Alright, let’s dive into this “why are the sharks so bad” thing. So, I got this idea, right? I wanted to mess around with some AI stuff, specifically looking at why some AI models just… suck. Sharks, in this case, because they’re cool, and hey, someone had to be the guinea pig.

Phase 1: Data Gathering (The Messy Part)
- First, I scraped a bunch of reviews. I figured user reviews of shark movies, toys, video games, anything shark-related, would be a good place to start. Used some basic Python with Beautiful Soup to pull text from various websites. Honestly, this took forever. So many sites are a pain to scrape.
- Then, cleaned up the data. Got rid of HTML tags, weird characters, all that jazz. Used regular expressions for this. It’s like, 80% cleaning, 20% actual fun stuff.
Phase 2: Sentiment Analysis (Let’s See the Hate)
- I decided to use a pre-trained sentiment analysis model from Hugging Face. Easiest way to get a quick idea of what people think. Loaded up the model, fed it all the reviews, and boom, got back sentiment scores for each one.
- Visualized the sentiment distribution. A lot more negative reviews than I expected! People are really disappointed with their shark experiences, apparently.

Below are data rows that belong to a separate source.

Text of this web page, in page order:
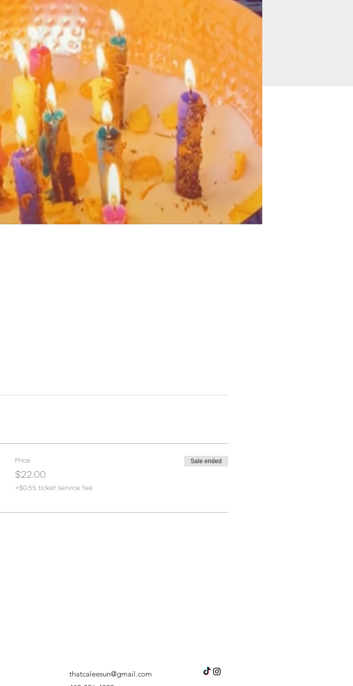
Price
$22.00
+$0.55 ticket service fee
Sale ended
thatcaleesun@gmail.com
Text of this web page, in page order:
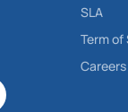
SLA
Term of
Careers
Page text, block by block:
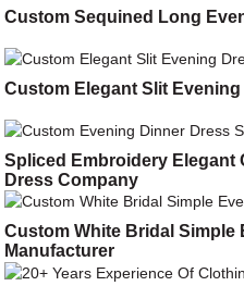
Custom Sequined Long
Custom Elegant Slit
Spliced Embroidery Elegant
Dress Company
Custom White Bridal Simple
Manufacturer
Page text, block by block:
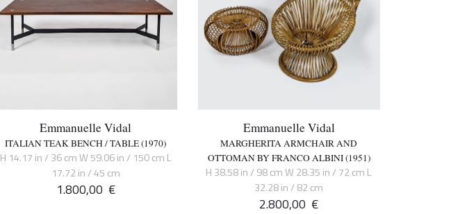
Emmanuelle Vidal
ITALIAN TEAK BENCH / TABLE (1970)
H 14.17 in / 36 cm W 59.06 in / 150 cm L
17.72 in / 45 cm
1.800,00 €
Emmanuelle Vidal
MARGHERITA ARMCHAIR AND
OTTOMAN BY FRANCO ALBINI (1951)
H 38.58 in / 98 cm W 28.35 in / 72 cm L
32.28 in / 82 cm
2.800,00 €

Phase 3: Topic Modeling (Digging Deeper)
- Next, I wanted to know why the sharks were so bad. So, topic modeling! I used LDA (Latent Dirichlet Allocation). It’s a way to automatically discover the main topics discussed in a bunch of text.

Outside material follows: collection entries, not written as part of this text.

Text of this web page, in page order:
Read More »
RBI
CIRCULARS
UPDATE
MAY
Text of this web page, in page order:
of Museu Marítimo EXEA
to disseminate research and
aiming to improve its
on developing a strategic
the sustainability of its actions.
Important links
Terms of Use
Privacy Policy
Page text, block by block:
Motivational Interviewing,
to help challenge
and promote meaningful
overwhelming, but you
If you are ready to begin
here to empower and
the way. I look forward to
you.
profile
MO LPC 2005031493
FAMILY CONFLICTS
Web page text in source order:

- Preprocessed the reviews again. This time, I lemmatized the words (turned “running” into “run”), removed stop words (like “the”, “a”, “is”), and created a document-term matrix.
- Ran the LDA model. Messed around with the number of topics until I got something that made sense. Turns out, people complain about bad CGI, stupid plots, and unrealistic shark behavior. Shocking, I know.

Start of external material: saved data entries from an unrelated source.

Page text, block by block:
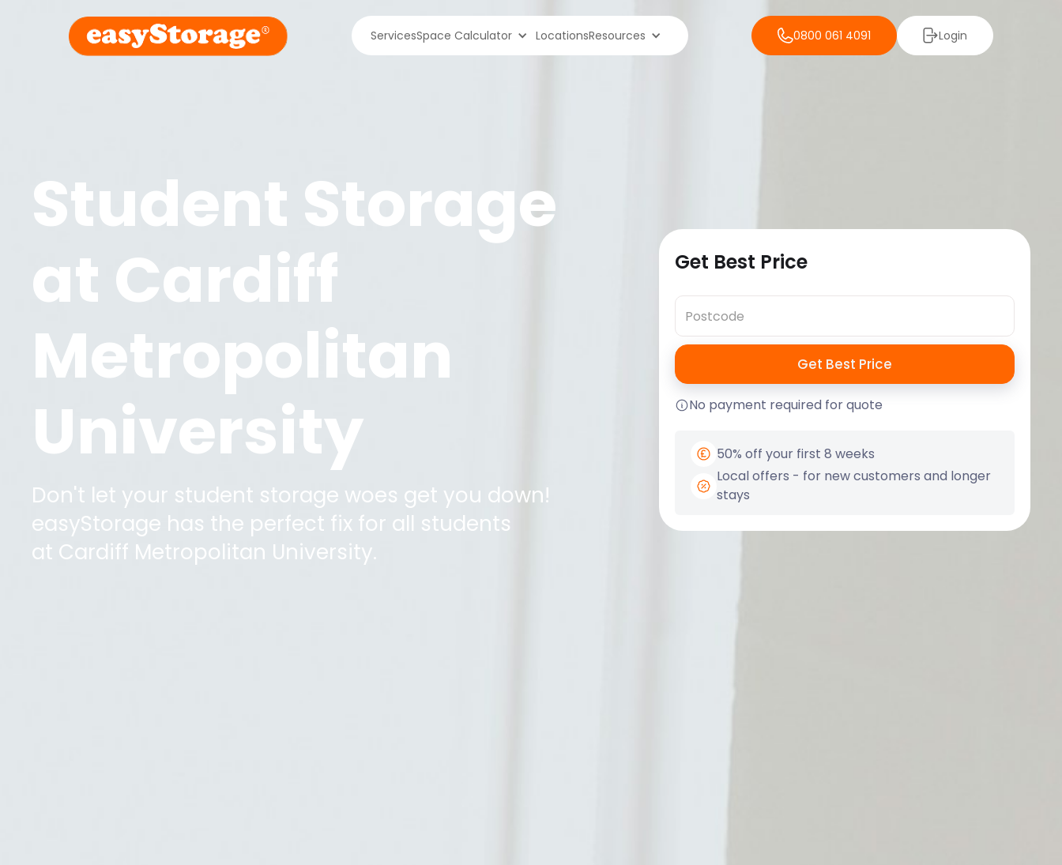
ServicesSpace Calculator LocationsResources 0800 061 4091 Login
Student Storage
at Cardiff
Metropolitan
University
Don't let your student storage woes get you down!
easyStorage has the perfect fix for all students
at Cardiff Metropolitan University.
Get Best Price
No payment required for quote
50% off your first 8 weeks
Local offers - for new customers and longer
stays

Phase 4: Word Clouds (Because Why Not?)
- Generated word clouds for each topic. Just a fun way to visualize the most frequent words. The “bad CGI” topic had words like “effects,” “graphics,” and “cheap.” The “stupid plot” topic had words like “plot,” “story,” “dumb,” and “idiotic.” You get the idea.
Phase 5: Trying to Make it Smarter (Failed Experiment)

- I got ambitious and tried to train a custom classifier to predict the “shark badness” score based on the review text. Used TensorFlow and Keras.
- Split the data into training and testing sets. Trained the model.
- The results were… not great. The model kept predicting everything was either “neutral” or “slightly negative.” I suspect I didn’t have enough data or the model was too simple. Maybe next time I’ll try a transformer model.
Conclusion
So, yeah, that’s my deep dive into why the sharks are so bad. Turns out, people hate bad CGI and dumb plots. Who knew? The AI part was mostly just a fun excuse to play with some Python libraries. The custom classifier didn’t work, but hey, you learn something new every time, right?
Next steps: Maybe try this again with a bigger dataset, or a different type of AI model. Or maybe I’ll just go watch a good shark movie. Jaws, anyone?